The activity of hOCTs, analyzed by MPP⁺ transport, was lower in PBMCs with respect to the hNTs, probably because of the higher lipophilicity of organic cations and therefore higher rates of simple diffusion, even though in PHA-stimulated PBMCs, the MPP⁺ transport could be partially inhibited by the competing substrates ranitidine and ET, as well as by the hOCTs inhibitor D-22. In addition, because hOCTN1 is a low-affinity transporter for MPP⁺ (Koepsell et al., 2007) and ET is only transported by hOCTN1 with a high affinity (Grundemann et al., 2005), the inhibition seen with ET, together with the mRNA expression profile, is direct evidence that hOCTN1 is an active transporter in stimulated PBMCs. Finally, the Na⁺-coupled l-carnitine transport found in nonstimulated and PHA-stimulated PBMCs confirms that hOCTN2 is active in those cells. The l-carnitine uptake in the absence of Na⁺, which was also found, would be attributed to the recently described transporter OCTN3, which seems to be a Na⁺-independent l-carnitine transporter highly expressed in enterocyte basolateral membrane (Duran et al., 2005). For MDMs, we found a similar activity pattern than that for PHA-stimulated PBMCs; the substrates ranitidine and ET significantly inhibited MPP⁺ transport, whereas D-22 did it to a lesser extent. As far as we know, these results in PBMCs and MDMs are the first evidence of hOCT and hOCTN activity studied in primary leukocytes.

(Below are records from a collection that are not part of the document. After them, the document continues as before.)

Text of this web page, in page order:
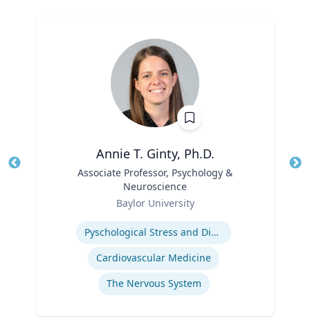
Annie T. Ginty, Ph.D.
Associate Professor, Psychology &
Neuroscience
Baylor University
Pyschological Stress and Disease
Cardiovascular Medicine
The Nervous System

In conclusion, all of these data strengthen the importance of drug transporters associated to cell entry of hydrophilic drugs used in anticancer and antiviral therapies in immune cells. Of note, we have described the abundant presence of both hNTs and hOCTs in primary lymphocytes, monocytes, macrophages, and dendritic cells and the high activity of both transporter types in PHA-stimulated PBMC and CD4⁺ T-cells and MDMs. Moreover, further studies on the specific implication of each isoform in relation to antineoplasic or anti-HIV drug transport across cell membrane would help us to understand drug-drug interactions, drug resistance, and therapy failure and would provide us new insights in relation to drug pharmacokinetics and drug metabolism.